Records for processing:
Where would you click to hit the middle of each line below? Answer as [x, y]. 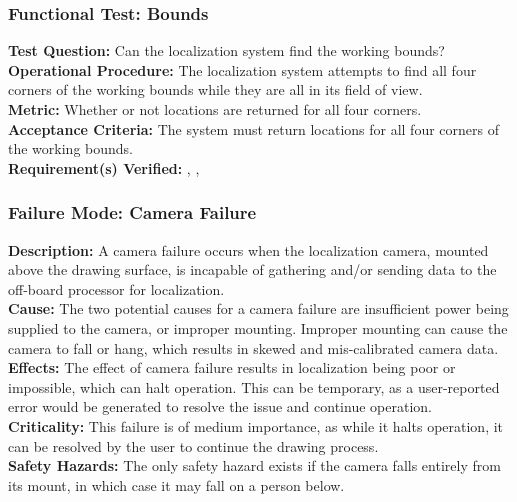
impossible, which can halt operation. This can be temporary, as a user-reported [254, 386]
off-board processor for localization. [116, 288]
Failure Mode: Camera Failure [132, 212]
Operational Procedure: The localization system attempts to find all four [242, 69]
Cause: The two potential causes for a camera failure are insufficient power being [258, 308]
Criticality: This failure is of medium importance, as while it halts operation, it [256, 425]
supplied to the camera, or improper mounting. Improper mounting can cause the [258, 327]
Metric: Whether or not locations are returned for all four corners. [215, 109]
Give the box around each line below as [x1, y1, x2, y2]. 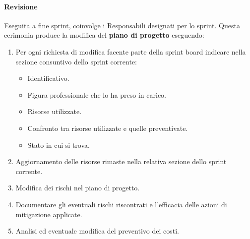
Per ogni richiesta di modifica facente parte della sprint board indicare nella [15, 46, 246, 57]
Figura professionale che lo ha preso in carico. [27, 89, 167, 100]
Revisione [4, 1, 38, 11]
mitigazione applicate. [15, 209, 82, 219]
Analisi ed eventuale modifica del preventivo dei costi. [15, 226, 179, 236]
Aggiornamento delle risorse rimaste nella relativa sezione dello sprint [15, 156, 227, 167]
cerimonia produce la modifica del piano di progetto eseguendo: [4, 30, 204, 40]
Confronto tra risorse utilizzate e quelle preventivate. [27, 122, 188, 133]
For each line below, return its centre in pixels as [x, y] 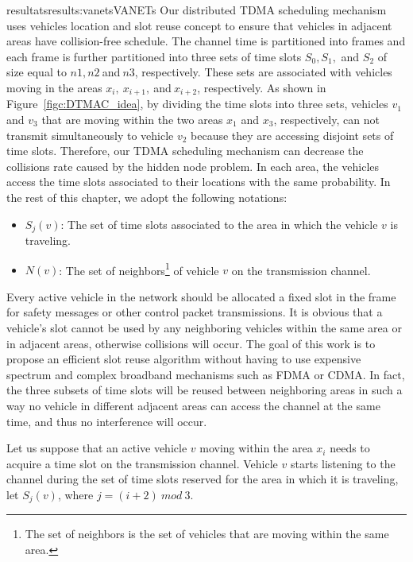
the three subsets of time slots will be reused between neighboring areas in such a [205, 390]
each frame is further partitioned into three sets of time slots [154, 56]
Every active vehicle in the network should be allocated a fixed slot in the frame [201, 296]
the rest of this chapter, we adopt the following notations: [147, 197]
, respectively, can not [326, 120]
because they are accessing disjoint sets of [292, 135]
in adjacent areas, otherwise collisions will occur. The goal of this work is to [191, 343]
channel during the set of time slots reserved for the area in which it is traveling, [203, 479]
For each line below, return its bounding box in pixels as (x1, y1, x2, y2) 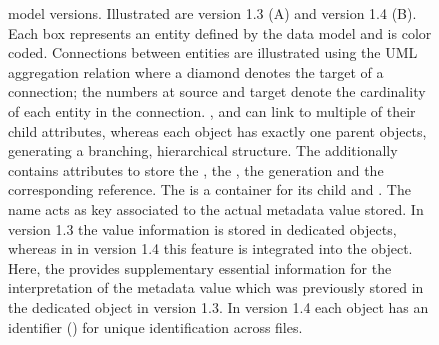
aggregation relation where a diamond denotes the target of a (8, 61, 384, 82)
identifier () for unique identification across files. (8, 316, 303, 337)
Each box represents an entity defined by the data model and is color (8, 22, 432, 43)
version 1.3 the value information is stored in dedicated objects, (8, 218, 397, 239)
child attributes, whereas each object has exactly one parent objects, (8, 120, 427, 141)
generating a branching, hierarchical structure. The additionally (8, 140, 398, 161)
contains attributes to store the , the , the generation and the (8, 159, 384, 180)
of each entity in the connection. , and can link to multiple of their (8, 100, 416, 121)
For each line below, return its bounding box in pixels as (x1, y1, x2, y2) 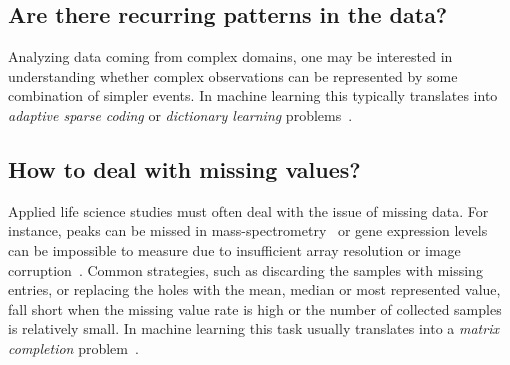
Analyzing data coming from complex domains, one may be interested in (8, 46, 453, 67)
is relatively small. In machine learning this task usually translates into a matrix (8, 318, 499, 339)
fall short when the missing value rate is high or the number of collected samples (8, 298, 502, 319)
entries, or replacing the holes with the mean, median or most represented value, (8, 279, 501, 300)
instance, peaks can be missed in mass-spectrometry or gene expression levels (8, 220, 488, 241)
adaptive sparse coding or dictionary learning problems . (8, 104, 353, 125)
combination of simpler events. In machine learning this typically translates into (8, 85, 498, 106)
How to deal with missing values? (8, 153, 361, 184)
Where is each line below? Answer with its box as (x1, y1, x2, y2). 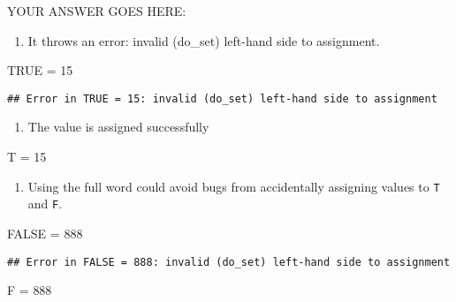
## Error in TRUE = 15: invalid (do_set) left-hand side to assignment (7, 92, 437, 105)
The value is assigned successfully (27, 117, 209, 136)
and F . (27, 194, 63, 213)
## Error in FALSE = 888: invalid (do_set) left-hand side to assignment (7, 255, 451, 268)
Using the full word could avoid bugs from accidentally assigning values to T (27, 177, 440, 195)
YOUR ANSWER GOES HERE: (7, 2, 186, 19)
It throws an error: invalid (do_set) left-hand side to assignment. (27, 31, 380, 49)
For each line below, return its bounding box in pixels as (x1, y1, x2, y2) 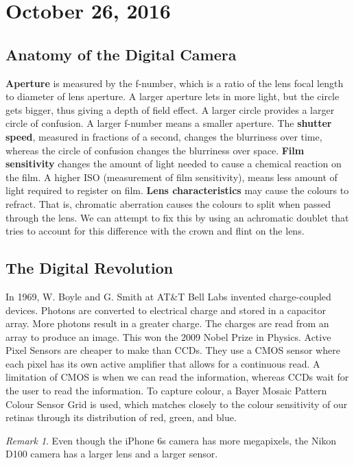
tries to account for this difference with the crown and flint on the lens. (5, 224, 305, 238)
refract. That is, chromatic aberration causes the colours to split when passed (5, 196, 331, 211)
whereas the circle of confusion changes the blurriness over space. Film (5, 143, 305, 157)
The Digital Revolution (5, 257, 174, 278)
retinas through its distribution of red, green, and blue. (5, 410, 237, 425)
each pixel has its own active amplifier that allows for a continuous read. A (5, 356, 320, 370)
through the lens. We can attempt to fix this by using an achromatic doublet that (5, 210, 349, 224)
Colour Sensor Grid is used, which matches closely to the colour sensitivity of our (5, 396, 348, 411)
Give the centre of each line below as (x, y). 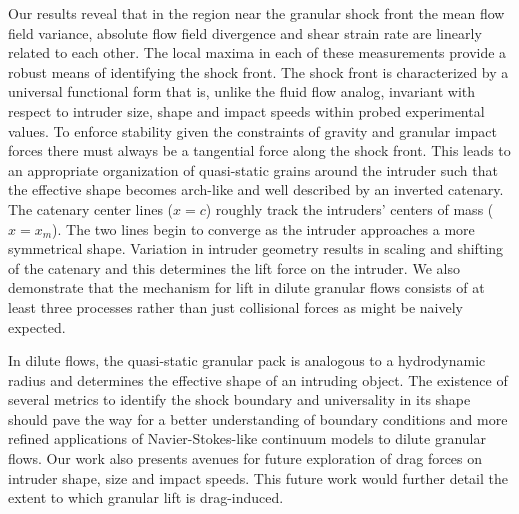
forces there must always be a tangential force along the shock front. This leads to (259, 150)
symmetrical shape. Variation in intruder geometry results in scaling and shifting (256, 248)
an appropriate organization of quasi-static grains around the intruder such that (253, 169)
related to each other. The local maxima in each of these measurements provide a (257, 52)
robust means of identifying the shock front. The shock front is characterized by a (258, 71)
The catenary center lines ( (91, 208)
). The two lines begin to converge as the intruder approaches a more (263, 228)
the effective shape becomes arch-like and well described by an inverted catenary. (256, 189)
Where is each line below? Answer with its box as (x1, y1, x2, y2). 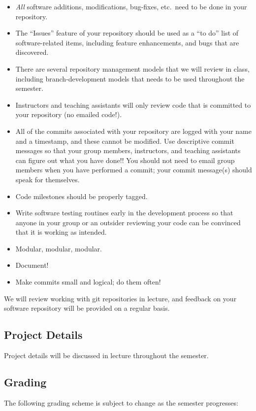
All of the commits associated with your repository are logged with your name (15, 125, 252, 136)
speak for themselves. (15, 174, 80, 184)
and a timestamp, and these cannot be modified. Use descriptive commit (15, 135, 234, 146)
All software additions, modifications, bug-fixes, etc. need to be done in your (15, 1, 247, 11)
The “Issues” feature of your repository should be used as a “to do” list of (15, 28, 239, 38)
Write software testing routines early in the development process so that (15, 207, 233, 218)
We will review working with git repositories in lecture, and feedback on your (4, 293, 237, 303)
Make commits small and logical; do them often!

Your objective:
The records above must be retyped exactly. Please omit the pictures.

Result:
Where would you click to hit the middle of each line below? Answer as [x, y]. 
impossible, which can halt operation. This can be temporary, as a user-reported [254, 386]
off-board processor for localization. [116, 288]
Failure Mode: Camera Failure [132, 212]
Operational Procedure: The localization system attempts to find all four [242, 69]
Cause: The two potential causes for a camera failure are insufficient power being [258, 308]
Criticality: This failure is of medium importance, as while it halts operation, it [256, 425]
supplied to the camera, or improper mounting. Improper mounting can cause the [258, 327]
Metric: Whether or not locations are returned for all four corners. [215, 109]
Give the box around each line below as [x1, y1, x2, y2]. 
Per ogni richiesta di modifica facente parte della sprint board indicare nella [15, 46, 246, 57]
Figura professionale che lo ha preso in carico. [27, 89, 167, 100]
Revisione [4, 1, 38, 11]
mitigazione applicate. [15, 209, 82, 219]
Analisi ed eventuale modifica del preventivo dei costi. [15, 226, 179, 236]
Aggiornamento delle risorse rimaste nella relativa sezione dello sprint [15, 156, 227, 167]
cerimonia produce la modifica del piano di progetto eseguendo: [4, 30, 204, 40]
Confronto tra risorse utilizzate e quelle preventivate. [27, 122, 188, 133]
For each line below, return its centre in pixels as [x, y] 
the three subsets of time slots will be reused between neighboring areas in such a [205, 390]
each frame is further partitioned into three sets of time slots [154, 56]
Every active vehicle in the network should be allocated a fixed slot in the frame [201, 296]
the rest of this chapter, we adopt the following notations: [147, 197]
, respectively, can not [326, 120]
because they are accessing disjoint sets of [292, 135]
in adjacent areas, otherwise collisions will occur. The goal of this work is to [191, 343]
channel during the set of time slots reserved for the area in which it is traveling, [203, 479]
For each line below, return its bounding box in pixels as (x1, y1, x2, y2) 
aggregation relation where a diamond denotes the target of a (8, 61, 384, 82)
identifier () for unique identification across files. (8, 316, 303, 337)
Each box represents an entity defined by the data model and is color (8, 22, 432, 43)
version 1.3 the value information is stored in dedicated objects, (8, 218, 397, 239)
child attributes, whereas each object has exactly one parent objects, (8, 120, 427, 141)
generating a branching, hierarchical structure. The additionally (8, 140, 398, 161)
contains attributes to store the , the , the generation and the (8, 159, 384, 180)
of each entity in the connection. , and can link to multiple of their (8, 100, 416, 121)
For each line below, return its bounding box in pixels as (x1, y1, x2, y2) 
Analyzing data coming from complex domains, one may be interested in (8, 46, 453, 67)
is relatively small. In machine learning this task usually translates into a matrix (8, 318, 499, 339)
fall short when the missing value rate is high or the number of collected samples (8, 298, 502, 319)
entries, or replacing the holes with the mean, median or most represented value, (8, 279, 501, 300)
instance, peaks can be missed in mass-spectrometry or gene expression levels (8, 220, 488, 241)
adaptive sparse coding or dictionary learning problems . (8, 104, 353, 125)
combination of simpler events. In machine learning this typically translates into (8, 85, 498, 106)
How to deal with missing values? (8, 153, 361, 184)
Where is each line below? Answer with its box as (x1, y1, x2, y2). 
## Error in TRUE = 15: invalid (do_set) left-hand side to assignment (7, 92, 437, 105)
The value is assigned successfully (27, 117, 209, 136)
and F . (27, 194, 63, 213)
## Error in FALSE = 888: invalid (do_set) left-hand side to assignment (7, 255, 451, 268)
Using the full word could avoid bugs from accidentally assigning values to T (27, 177, 440, 195)
YOUR ANSWER GOES HERE: (7, 2, 186, 19)
It throws an error: invalid (do_set) left-hand side to assignment. (27, 31, 380, 49)
For each line below, return its bounding box in pixels as (x1, y1, x2, y2) 
tries to account for this difference with the crown and flint on the lens. (5, 224, 305, 238)
refract. That is, chromatic aberration causes the colours to split when passed (5, 196, 331, 211)
whereas the circle of confusion changes the blurriness over space. Film (5, 143, 305, 157)
The Digital Revolution (5, 257, 174, 278)
retinas through its distribution of red, green, and blue. (5, 410, 237, 425)
each pixel has its own active amplifier that allows for a continuous read. A (5, 356, 320, 370)
through the lens. We can attempt to fix this by using an achromatic doublet that (5, 210, 349, 224)
Colour Sensor Grid is used, which matches closely to the colour sensitivity of our (5, 396, 348, 411)
Give the centre of each line below as (x, y). 
forces there must always be a tangential force along the shock front. This leads to (259, 150)
symmetrical shape. Variation in intruder geometry results in scaling and shifting (256, 248)
an appropriate organization of quasi-static grains around the intruder such that (253, 169)
related to each other. The local maxima in each of these measurements provide a (257, 52)
robust means of identifying the shock front. The shock front is characterized by a (258, 71)
The catenary center lines ( (91, 208)
). The two lines begin to converge as the intruder approaches a more (263, 228)
the effective shape becomes arch-like and well described by an inverted catenary. (256, 189)
Where is each line below? Answer with its box as (x1, y1, x2, y2). 
All of the commits associated with your repository are logged with your name (15, 125, 252, 136)
speak for themselves. (15, 174, 80, 184)
and a timestamp, and these cannot be modified. Use descriptive commit (15, 135, 234, 146)
All software additions, modifications, bug-fixes, etc. need to be done in your (15, 1, 247, 11)
The “Issues” feature of your repository should be used as a “to do” list of (15, 28, 239, 38)
Write software testing routines early in the development process so that (15, 207, 233, 218)
We will review working with git repositories in lecture, and feedback on your (4, 293, 237, 303)
Make commits small and logical; do them often!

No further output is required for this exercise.